On May 31, 2022, Ultima Genomics emerged from stealth business mode with a new high-throughput, low-cost sequencing platform that delivers the $100 genome. Pre-prints were available on BioRxiv. Ultima’s goal is to unleash a new era in genomics-driven research and healthcare, and it had secured approximately $600 million in backing from leading investors who share this vision.

• Data from over 200 whole human genomes, generated at the Broad Institute of MIT and Harvard, which was the company’s first early access site, in addition to a co-developed update to Broad’s open-sourced GATK toolkit and the first demonstration of single cell RNA-seq methodologies from Joshua Levin and Aviv Regev, will be shared at AGBT. Pre-prints are available on BioRxiv, and reference human genome data and software will be made available to the community.

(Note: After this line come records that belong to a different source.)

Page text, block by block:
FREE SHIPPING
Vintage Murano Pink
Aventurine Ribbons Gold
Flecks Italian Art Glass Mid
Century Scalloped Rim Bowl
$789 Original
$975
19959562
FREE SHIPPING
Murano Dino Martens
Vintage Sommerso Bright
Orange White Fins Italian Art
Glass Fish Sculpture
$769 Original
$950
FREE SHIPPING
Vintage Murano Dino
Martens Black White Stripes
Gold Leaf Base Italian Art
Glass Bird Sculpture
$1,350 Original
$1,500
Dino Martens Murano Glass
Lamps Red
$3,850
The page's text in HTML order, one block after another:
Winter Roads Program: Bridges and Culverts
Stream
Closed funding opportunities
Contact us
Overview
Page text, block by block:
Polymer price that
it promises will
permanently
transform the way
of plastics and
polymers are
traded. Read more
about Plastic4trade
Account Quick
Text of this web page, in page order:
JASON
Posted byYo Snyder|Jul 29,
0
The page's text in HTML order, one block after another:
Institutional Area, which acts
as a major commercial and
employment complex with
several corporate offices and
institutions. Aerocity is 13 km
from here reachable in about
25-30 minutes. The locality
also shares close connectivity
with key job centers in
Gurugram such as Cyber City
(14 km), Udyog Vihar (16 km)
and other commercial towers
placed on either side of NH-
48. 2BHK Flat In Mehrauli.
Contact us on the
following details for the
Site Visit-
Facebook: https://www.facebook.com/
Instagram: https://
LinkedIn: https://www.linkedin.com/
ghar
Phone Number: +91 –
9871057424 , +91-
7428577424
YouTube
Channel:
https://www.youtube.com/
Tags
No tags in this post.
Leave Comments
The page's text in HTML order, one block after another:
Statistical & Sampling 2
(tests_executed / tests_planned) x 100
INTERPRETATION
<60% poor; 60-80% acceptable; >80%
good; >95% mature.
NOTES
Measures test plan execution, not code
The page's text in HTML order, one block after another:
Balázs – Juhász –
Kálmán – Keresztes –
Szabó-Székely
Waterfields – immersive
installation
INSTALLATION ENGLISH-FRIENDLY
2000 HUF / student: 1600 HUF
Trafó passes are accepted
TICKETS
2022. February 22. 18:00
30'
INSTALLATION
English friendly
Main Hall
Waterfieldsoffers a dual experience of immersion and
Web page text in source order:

• A four million cell genome-wide PerturbSeq study, performed by Jonathan Weissman’s team at The Whitehead Institute and pending publication, demonstrates immediate usability for Ultima’s platform in large-scale single-cell studies.
• Initial clinical evaluation data, as well as Hi-C genome structure data at an unprecedented resolution, generated in collaboration with researchers at Baylor College of Medicine, will be shared at AGBT.

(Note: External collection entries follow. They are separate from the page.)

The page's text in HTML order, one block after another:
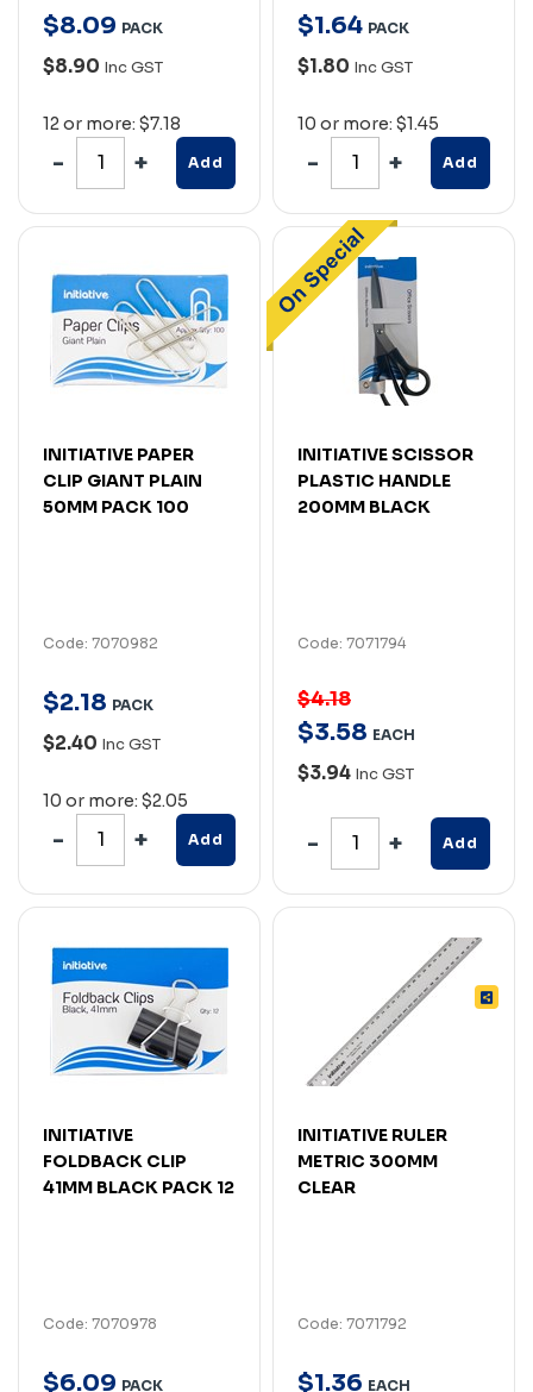
$8.09 PACK
$8.90 Inc GST
12 or more: $7.18
Add
$1.64 PACK
$1.80 Inc GST
10 or more: $1.45
Add
INITIATIVE PAPER
CLIP GIANT PLAIN
50MM PACK 100
Code: 7070982
$2.18 PACK
$2.40 Inc GST
10 or more: $2.05
Add
INITIATIVE SCISSOR
PLASTIC HANDLE
200MM BLACK
Code: 7071794
$4.18
$3.58 EACH
$3.94 Inc GST
Add
INITIATIVE
FOLDBACK CLIP
41MM BLACK PACK 12
Code: 7070978
$6.09 PACK
INITIATIVE RULER
METRIC 300MM
CLEAR
Code: 7071792
$1.36 EACH
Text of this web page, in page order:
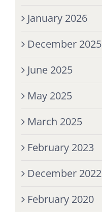
January 2026
December 2025
June 2025
May 2025
March 2025
February 2023
December 2022
February 2020
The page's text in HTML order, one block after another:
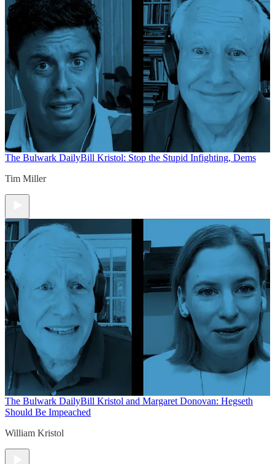
The Bulwark DailyBill Kristol: Stop the Stupid Infighting, Dems
Tim Miller
The Bulwark DailyBill Kristol and Margaret Donovan: Hegseth
Should Be Impeached
William Kristol
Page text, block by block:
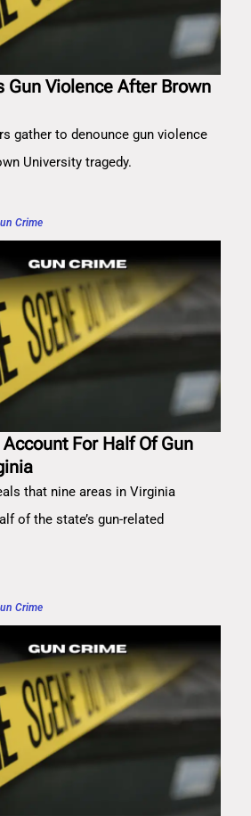
Gun Violence After Brown
gather to denounce gun violence
University tragedy.
Crime
For Half Of Gun
that nine areas in Virginia
of the state’s gun-related
Crime
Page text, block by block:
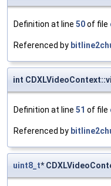
Definition at line 50of file
Referenced by
int
Definition at line 51 of file
Referenced by
uint8_t*
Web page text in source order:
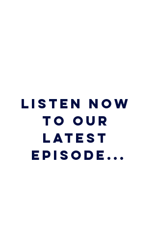
Listen now
to our
latest
episode...
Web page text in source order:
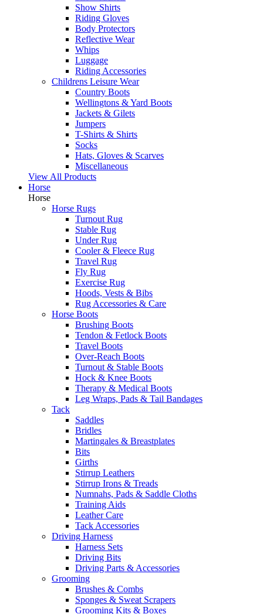
Show Shirts
Riding Gloves
Body Protectors
Reflective Wear
Whips
Luggage
Riding Accessories
Childrens Leisure Wear
Country Boots
Wellingtons & Yard Boots
Jackets & Gilets
Jumpers
T-Shirts & Shirts
Socks
Hats, Gloves & Scarves
Miscellaneous
View All Products
Horse
Horse
Horse Rugs
Turnout Rug
Stable Rug
Under Rug
Cooler & Fleece Rug
Travel Rug
Fly Rug
Exercise Rug
Hoods, Vests & Bibs
Rug Accessories & Care
Horse Boots
Brushing Boots
Tendon & Fetlock Boots
Travel Boots
Over-Reach Boots
Turnout & Stable Boots
Hock & Knee Boots
Therapy & Medical Boots
Leg Wraps, Pads & Tail Bandages
Tack
Saddles
Bridles
Martingales & Breastplates
Bits
Girths
Stirrup Leathers
Stirrup Irons & Treads
Numnahs, Pads & Saddle Cloths
Training Aids
Leather Care
Tack Accessories
Driving Harness
Harness Sets
Driving Bits
Driving Parts & Accessories
Grooming
Brushes & Combs
Sponges & Sweat Scrapers
Grooming Kits & Boxes
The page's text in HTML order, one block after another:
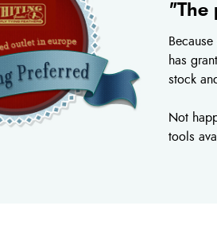
"The
has
stock
Not
tools

• Whole genome methylation landscape of pre-cancerous tissues, generated in collaboration with Michael Snyder’s lab at the Center for Genomics and Personalized Medicine at Stanford University, to be released as a pre-print on BioRxiv.
• Multiple demonstrations of the ability to quantify circulating tumor by deep whole genome sequencing of cell-free DNA, performed in collaboration with researchers from Cancer Research UK and New York Genome Center, will be presented at the conference.

Biology’s complexity and dynamic nature has created a virtually unlimited need for genomic information. Currently, routine adoption of sequencing for research and diagnosis is severely constrained by cost. Over the last five years, Ultima Genomics has developed a fundamentally new sequencing architecture designed to scale beyond conventional approaches, including completely different approaches to flow cell engineering, sequencing chemistry, and machine learning.